Problem description: Identify all lines in the data containing the string "employed". Copy them out.

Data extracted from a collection
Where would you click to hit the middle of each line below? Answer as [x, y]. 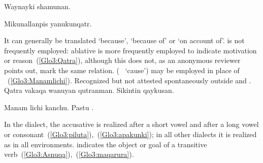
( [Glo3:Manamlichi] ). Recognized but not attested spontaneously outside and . [129, 80]
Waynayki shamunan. [37, 6]
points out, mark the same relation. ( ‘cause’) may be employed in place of [122, 70]
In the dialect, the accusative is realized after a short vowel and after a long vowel [131, 124]
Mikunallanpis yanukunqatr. [48, 23]
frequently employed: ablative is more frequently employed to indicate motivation [130, 50]
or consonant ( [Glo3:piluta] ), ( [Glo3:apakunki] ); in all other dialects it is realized [130, 134]
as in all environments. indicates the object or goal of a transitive [106, 144]

Your solution:
points out, mark the same relation. ( ‘cause’) may be employed in place of [122, 70]
frequently employed: ablative is more frequently employed to indicate motivation [130, 50]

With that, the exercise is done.